云彩似乎蒙了一层萧瑟的颜色,可是身上穿得暖暖的,那色彩中的凉意便淡淡的,让人察觉不出。
"姐姐,那云真好看。"
香草被姐姐牵着手,在山路上东张西望。充沛的体力足够她挥霍,加上中午在凉亭小睡了一会儿,下山时候格外活泼。
"好了,小草儿。"丽花额头上渗出薄薄的汗,她看四处无人,悄悄解开了袖口,将里面的衣衫卷了上去,又将袖子系上来。
好歹凉快了些。
"今天回去知道说什么了吗?"丽华估摸前面有个小亭子,心里松了口气,说起闲话来。
"知道!"
香草得意洋洋地抬起被脑袋圆溜溜的方丈大师点过的小脑袋,两只眼睛琉璃似的映着天边霞,正中则是专注看着的人的脸。
"奶奶,佛说彼岸有成佛,却受不了你粗手粗脚侍奉,令您于此岸悄悄积福行善,莫多生事,好生修心,放宽心等着,时候到了他自然会来渡您。"
丽花见她虎头虎脑,摇起头装作小大人模样背书尤为可爱,不禁轻声笑骂:"怪不得都叫你鬼灵精,哪个小孩像你这般顽皮,连佛祖都拿来乱说。"
香草哼了一声,"那我说,你们还笑呢。——谁让奶奶也喜欢我?"
"佛祖心宽似海,不与我们计较的。"丽花爱怜地摸了摸香草的小揪揪,"饿不饿?马上到亭子那买个糖葫芦给你?"
香草摇摇头,"娘让我少吃糖,我听话。"
这时候一副憨态可掬的样子,不知道谁牙疼地泪眼汪汪。丽花刚要张嘴埋汰,蜿蜒路上出现一两行人,便住了口,普普通通安安静静地下去了。
"嘻嘻。"香草觉得好玩,偷偷捂住嘴笑。回头见路人走远,又抬头问:"姐姐?为什么要躲着他们呀?"
丽花悄声道:"坏人多,我俩出门小心些总是不错的。免得旁人将你嬉笑声听去,转眼把你拐走了卖给人伢子。"
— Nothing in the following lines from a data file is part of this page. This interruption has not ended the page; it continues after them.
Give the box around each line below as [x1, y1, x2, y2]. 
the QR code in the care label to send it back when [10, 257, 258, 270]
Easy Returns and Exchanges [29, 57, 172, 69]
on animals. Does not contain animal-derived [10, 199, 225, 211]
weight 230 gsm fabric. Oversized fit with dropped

香草本没觉得有什么,见姐姐神情严肃,便也拧起眉毛压低声音。
"好的,姐姐。可是他们走远了,我能说话了吗?"
丽花抬起手挡着脸悄悄往后看,见人确实走远,便垂下手笑道:"说吧。小精灵,你从天上投胎我们家,到底是干嘛来的。"
香草知道姐姐又是喜欢自己了,无奈自己的魅力太盛,叹了口气道:"自然是为了陪姐姐玩的。否则家里只有姐姐一人,姐姐该多孤单啊。"
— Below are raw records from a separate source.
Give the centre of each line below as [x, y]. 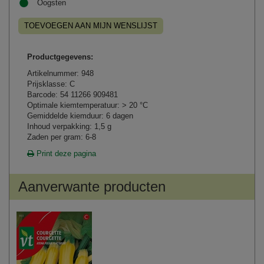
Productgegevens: [60, 57]
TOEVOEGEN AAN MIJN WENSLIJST [91, 25]
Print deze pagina [65, 153]
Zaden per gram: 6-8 [62, 137]
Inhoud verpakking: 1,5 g [69, 126]
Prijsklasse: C [51, 84]
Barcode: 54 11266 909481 [72, 94]
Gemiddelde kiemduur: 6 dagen [80, 115]
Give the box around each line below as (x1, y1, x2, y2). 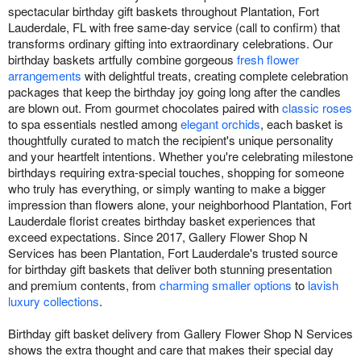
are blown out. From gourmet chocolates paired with (8, 99, 282, 117)
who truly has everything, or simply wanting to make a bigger (8, 180, 326, 197)
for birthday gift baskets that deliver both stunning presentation (8, 260, 332, 278)
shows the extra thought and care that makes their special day (8, 341, 334, 359)
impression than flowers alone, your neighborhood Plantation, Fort (8, 196, 351, 214)
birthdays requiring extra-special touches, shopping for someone (8, 164, 344, 181)
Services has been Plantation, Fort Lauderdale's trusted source (8, 244, 338, 262)
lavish (308, 276, 338, 294)
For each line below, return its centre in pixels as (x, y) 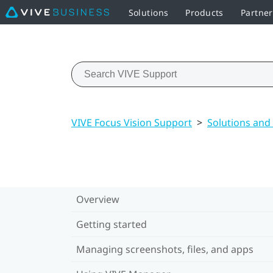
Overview (98, 199)
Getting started (112, 224)
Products (204, 12)
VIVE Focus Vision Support (132, 122)
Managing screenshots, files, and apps (165, 249)

丽花被哄得眉开眼笑,越发觉得让妹妹空手而归心里不安,于是见了小亭子旁边卖货郎,偏将香草拉了过去。
"先生,有什么衬我这里小孩子的啊?"
卖货郎虽然行商贾之事,但着衣面容透着一股儒雅味道,如果他家体量再大一些,当一个儒商之名未尝不可。只是现在他却只是一个小贩。
"哎呀,使不得使不得。"卖货郎作惊恐状推辞,但眼中含笑,神情舒适,却是被哄得十分开心。
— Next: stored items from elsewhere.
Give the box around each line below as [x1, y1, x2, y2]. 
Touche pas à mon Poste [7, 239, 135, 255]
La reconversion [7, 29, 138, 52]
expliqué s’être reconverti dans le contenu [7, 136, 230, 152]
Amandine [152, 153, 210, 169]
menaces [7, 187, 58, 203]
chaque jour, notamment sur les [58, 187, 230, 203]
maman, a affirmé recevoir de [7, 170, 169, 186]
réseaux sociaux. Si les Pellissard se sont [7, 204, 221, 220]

"这位小娘子面容干净,双眼明亮,发髻规整,长大必然出落成亭亭美人。不如采上几叶香草佩戴着,味道怡人不说,驱虫驱蚊也是极好的。"
他念到"香草"二字,丽花便憋着笑。待听到"驱蚊驱虫",即使香草已经红脸噘嘴拽她衣袖,她也憋不住了。
卖货郎奇道:"姑娘,为何发笑?"
丽花捂着嘴轻咳一声,拍了拍气鼓鼓看别处的妹妹,"失礼了,只是我这妹妹从小不喜欢她名儿,而她的名儿正好就与那驱蚊驱虫的香草一样儿。"
香草委屈极了。对着卖货郎道:"可不是嘛!草儿草儿的,哪里有花呀柳的好听。再说,旁人就算叫二妞,叫起来也顺口爽快,就我,香草念着也拗口,草儿念着也可怜,好不容易带了香字,现在又成驱虫驱蚊的了。"
卖货郎心道:要是你爹娘真给你把花把柳加上,估计你此刻就不止是委屈了。
但是小孩子家家,他也不好说那些,只是好笑道:"香草美人,香草美人,看你爹娘也是读过几句诗词的,他们没告诉你,你的名字又美又风流吗?"
"风流?"丽花不乐意了,把眼一瞪,"你才风流呢,怎么拐弯抹角骂人呢!香草,我们走,回家我把我刚裁的布给你做香囊,熏走这些坏虫。"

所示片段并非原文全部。